Index a mysql table of 3 integer fields

I have a mysql table of 3 integer fields. None of the fields have a unique value - but the three of them combined are unique.
When I query this table, I only search by the first field.
Which approach is recommended for indexing such table?
Having a multiple-field primary key on the 3 fields, or setting an index on the first field, which is not unique?
Thanks,
Doori Bar
Both. You'll need the multi-field primary key to ensure uniqueness, and you'll want the index on the first field for speed during searches.
You can have a UNIQUE Constraint on the three fields combined to meet your data quality standards. If you are primarily searching by Field1 then you should have an index on it.
You should also consider how you JOIN this table.
Your indexes should really support the bigger workload first - you will have to look at the execution plan to determine what suits you best.
The primary key will prevent your application from accidenttly inserting dupe rows. You probably want that.
Order the columns in the PK correctly though or make an index on the first column clustered for better performance. Compare how the query runs (with the PK present) and with and without the index on the first column.
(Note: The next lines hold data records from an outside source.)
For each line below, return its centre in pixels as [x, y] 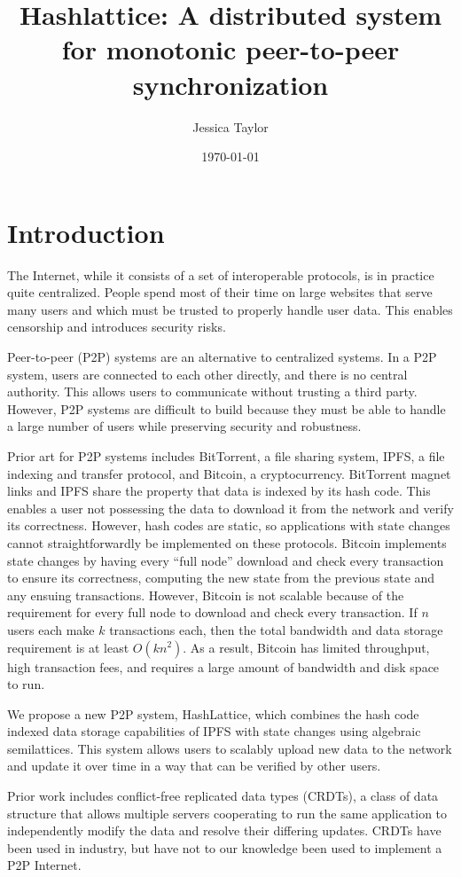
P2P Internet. [44, 865]
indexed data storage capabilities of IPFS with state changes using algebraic [214, 731]
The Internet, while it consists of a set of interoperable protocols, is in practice [221, 274]
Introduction [86, 232]
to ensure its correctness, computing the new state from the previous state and [221, 578]
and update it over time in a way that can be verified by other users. [194, 766]
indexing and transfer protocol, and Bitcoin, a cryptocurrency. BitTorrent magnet [229, 473]
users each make [51, 629]
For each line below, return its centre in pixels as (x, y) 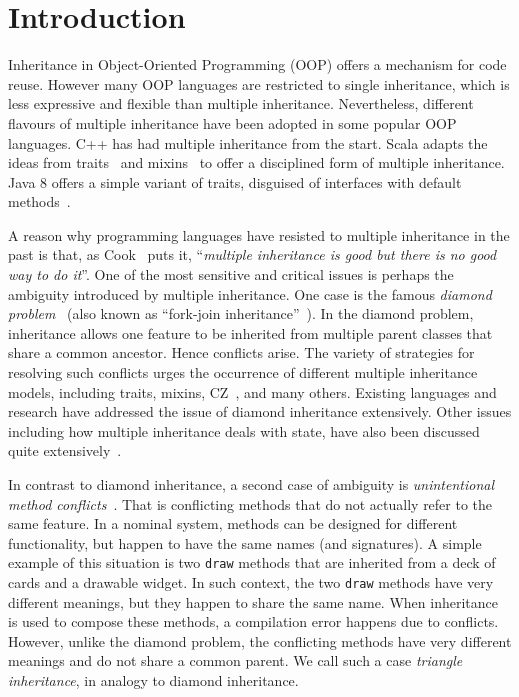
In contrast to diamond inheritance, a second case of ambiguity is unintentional (251, 484)
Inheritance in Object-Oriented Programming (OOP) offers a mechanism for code (257, 64)
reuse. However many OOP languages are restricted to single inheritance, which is (259, 83)
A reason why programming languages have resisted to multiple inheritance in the (259, 234)
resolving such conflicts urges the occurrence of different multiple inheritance (243, 372)
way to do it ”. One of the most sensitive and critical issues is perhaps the (231, 274)
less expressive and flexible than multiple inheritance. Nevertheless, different (241, 103)
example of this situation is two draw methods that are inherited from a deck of (252, 562)
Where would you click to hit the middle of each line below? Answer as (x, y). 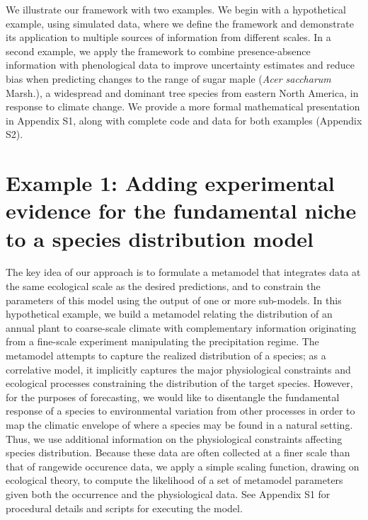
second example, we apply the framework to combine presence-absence (158, 51)
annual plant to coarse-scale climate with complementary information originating (181, 327)
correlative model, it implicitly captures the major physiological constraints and (178, 369)
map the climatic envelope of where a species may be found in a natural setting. (179, 424)
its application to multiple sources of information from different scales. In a (168, 37)
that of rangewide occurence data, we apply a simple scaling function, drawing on (183, 466)
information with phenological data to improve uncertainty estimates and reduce (180, 65)
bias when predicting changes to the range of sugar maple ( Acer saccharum (168, 78)
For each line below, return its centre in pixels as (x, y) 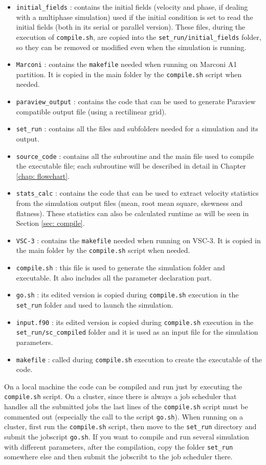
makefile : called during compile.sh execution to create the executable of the (139, 359)
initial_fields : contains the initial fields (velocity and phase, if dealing (132, 7)
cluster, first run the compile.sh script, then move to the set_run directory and (130, 426)
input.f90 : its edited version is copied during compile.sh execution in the (135, 322)
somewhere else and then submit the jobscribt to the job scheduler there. (118, 457)
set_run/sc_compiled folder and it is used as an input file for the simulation (137, 332)
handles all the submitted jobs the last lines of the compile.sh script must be (126, 406)
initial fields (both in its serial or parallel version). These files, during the (131, 27)
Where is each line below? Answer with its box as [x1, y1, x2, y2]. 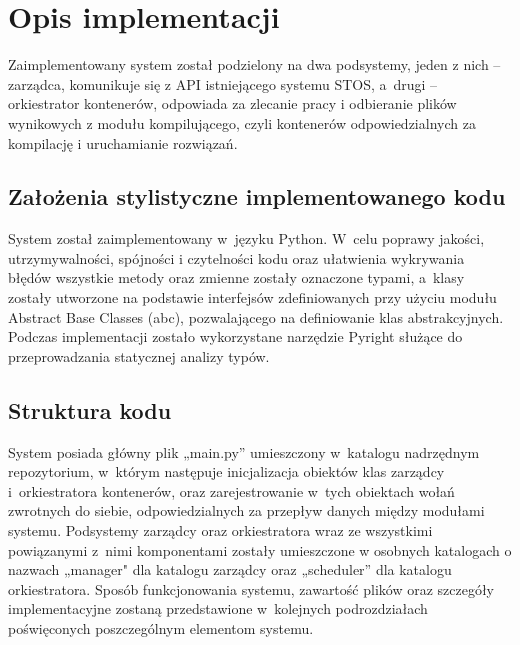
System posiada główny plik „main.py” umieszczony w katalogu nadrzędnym [8, 441, 480, 462]
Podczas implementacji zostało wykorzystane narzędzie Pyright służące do [8, 326, 463, 347]
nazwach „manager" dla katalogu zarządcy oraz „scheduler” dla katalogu [8, 559, 452, 580]
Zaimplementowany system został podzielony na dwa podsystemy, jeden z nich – [8, 54, 501, 75]
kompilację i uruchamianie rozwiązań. [8, 132, 238, 153]
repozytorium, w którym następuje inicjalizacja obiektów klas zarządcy [8, 461, 445, 482]
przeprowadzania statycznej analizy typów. [8, 345, 270, 366]
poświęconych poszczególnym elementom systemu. [8, 618, 314, 638]
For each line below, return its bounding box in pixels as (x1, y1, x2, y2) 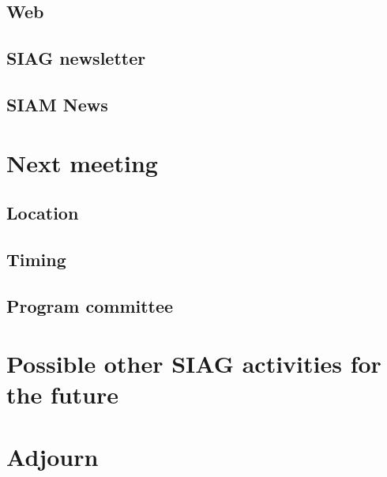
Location (6, 201, 79, 225)
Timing (6, 246, 66, 271)
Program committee (6, 293, 174, 317)
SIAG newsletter (6, 46, 146, 70)
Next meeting (6, 146, 158, 178)
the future (6, 378, 119, 411)
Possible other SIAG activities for (6, 347, 381, 380)
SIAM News (6, 92, 108, 116)
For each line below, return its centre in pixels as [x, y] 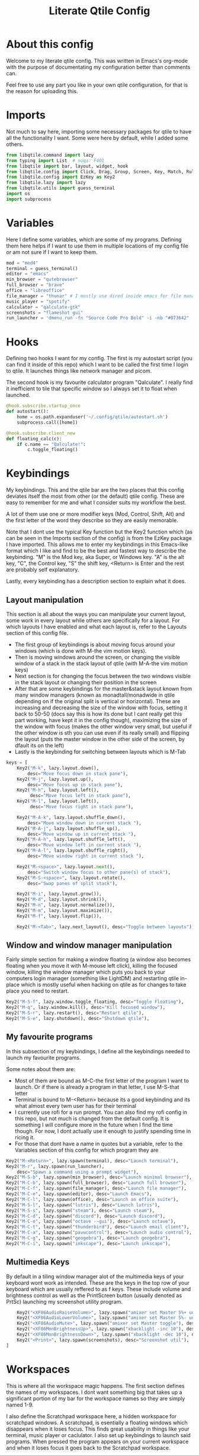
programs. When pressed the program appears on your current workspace [97, 1441]
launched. [18, 395]
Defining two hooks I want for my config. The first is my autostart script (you [99, 358]
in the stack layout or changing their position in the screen [86, 682]
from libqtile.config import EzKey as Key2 [61, 177]
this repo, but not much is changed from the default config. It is [92, 1118]
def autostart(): [28, 412]
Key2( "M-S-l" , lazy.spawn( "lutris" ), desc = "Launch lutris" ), [83, 1205]
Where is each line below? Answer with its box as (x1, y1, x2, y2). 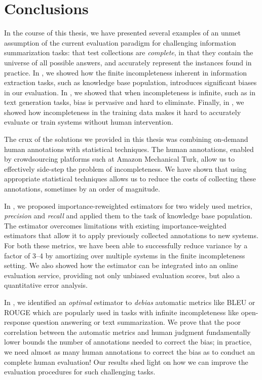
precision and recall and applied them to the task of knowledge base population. (4, 210, 253, 221)
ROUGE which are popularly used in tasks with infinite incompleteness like (4, 307, 239, 317)
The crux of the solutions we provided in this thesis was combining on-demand (4, 134, 248, 144)
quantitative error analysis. (4, 280, 88, 290)
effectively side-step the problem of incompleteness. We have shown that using (4, 163, 247, 174)
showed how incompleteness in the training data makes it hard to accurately (4, 106, 241, 117)
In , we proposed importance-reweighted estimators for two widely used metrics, (4, 200, 252, 211)
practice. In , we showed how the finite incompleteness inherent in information (4, 67, 247, 78)
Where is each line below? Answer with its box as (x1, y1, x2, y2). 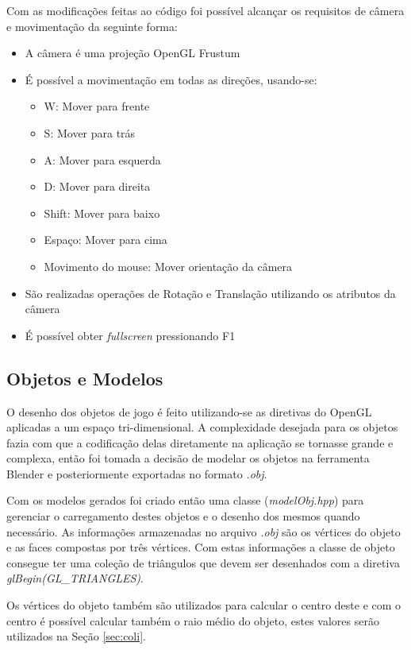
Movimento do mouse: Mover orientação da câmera (44, 257, 293, 274)
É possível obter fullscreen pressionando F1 (25, 327, 236, 343)
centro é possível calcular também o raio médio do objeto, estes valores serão (6, 612, 379, 629)
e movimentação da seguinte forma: (6, 17, 178, 34)
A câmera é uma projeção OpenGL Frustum (25, 44, 240, 61)
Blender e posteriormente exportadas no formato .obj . (6, 465, 267, 482)
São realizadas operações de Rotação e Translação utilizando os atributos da (25, 284, 396, 301)
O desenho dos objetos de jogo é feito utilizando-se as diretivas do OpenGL (6, 403, 372, 420)
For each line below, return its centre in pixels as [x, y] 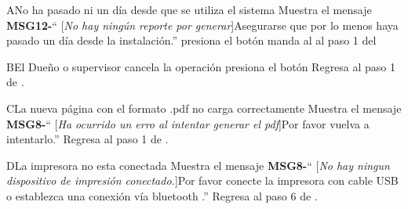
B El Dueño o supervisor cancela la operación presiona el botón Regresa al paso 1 [201, 66]
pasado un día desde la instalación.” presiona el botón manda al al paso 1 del [191, 40]
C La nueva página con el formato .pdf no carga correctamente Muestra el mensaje [204, 108]
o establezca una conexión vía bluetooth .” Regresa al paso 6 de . [162, 195]
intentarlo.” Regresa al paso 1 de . [87, 139]
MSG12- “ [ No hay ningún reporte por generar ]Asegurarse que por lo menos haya [202, 25]
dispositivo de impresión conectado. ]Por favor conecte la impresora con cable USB [202, 180]
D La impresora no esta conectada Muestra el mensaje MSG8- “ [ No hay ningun [198, 165]
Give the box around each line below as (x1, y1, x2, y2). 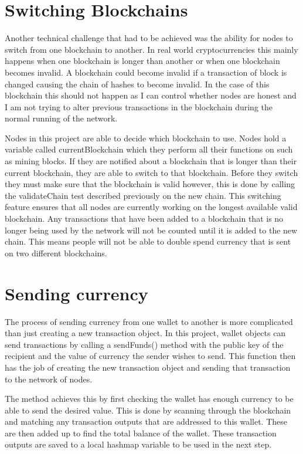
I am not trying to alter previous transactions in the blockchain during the (5, 100, 273, 113)
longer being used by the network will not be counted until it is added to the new (5, 223, 298, 236)
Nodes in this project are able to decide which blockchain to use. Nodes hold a (5, 131, 287, 144)
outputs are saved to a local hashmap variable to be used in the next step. (5, 438, 272, 450)
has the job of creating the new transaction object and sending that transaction (5, 361, 291, 373)
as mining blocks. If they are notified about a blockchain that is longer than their (5, 155, 297, 167)
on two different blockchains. (5, 246, 107, 259)
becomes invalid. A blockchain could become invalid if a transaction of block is (5, 66, 287, 78)

If you're using InnoDB, you must have a clustered index. If you don't specify one, MySQL will use one in the background anyway. So, you may as well use a clustered (unique) primary key by combining all three columns.
The primary key will also then prevent duplicates, which is a bonus.
If you're returning all three integer fields, then you'll have a covered index, which means that the database won't even have to touch the actual record. It will get everything it needs right from the index.
The only caveat would be inserts (and appends). Updating a clustered index, especially on multiple columns, does have some performance penalization. It will be up to you to test and determine the best approach.